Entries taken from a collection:
Content starts

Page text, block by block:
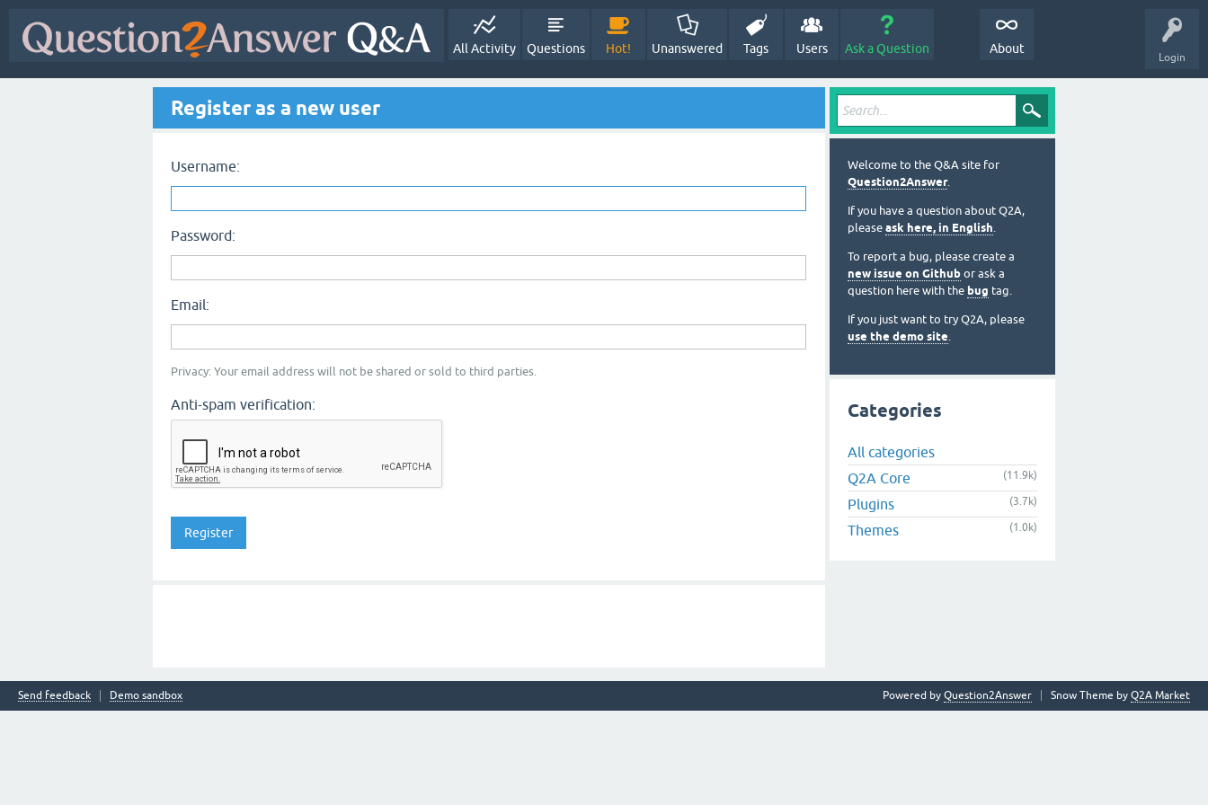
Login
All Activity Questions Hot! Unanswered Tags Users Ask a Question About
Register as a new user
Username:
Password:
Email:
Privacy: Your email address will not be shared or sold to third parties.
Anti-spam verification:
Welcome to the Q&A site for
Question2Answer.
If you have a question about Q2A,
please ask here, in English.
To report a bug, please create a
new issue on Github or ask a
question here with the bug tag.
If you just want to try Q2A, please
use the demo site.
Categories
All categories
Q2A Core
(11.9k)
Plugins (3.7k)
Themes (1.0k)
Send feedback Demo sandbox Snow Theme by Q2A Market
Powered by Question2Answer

Content ends

Exercise requirements:
Find all the lines with "here" in the data and copy them.

Result:
please ask here, in English.
question here with the bug tag.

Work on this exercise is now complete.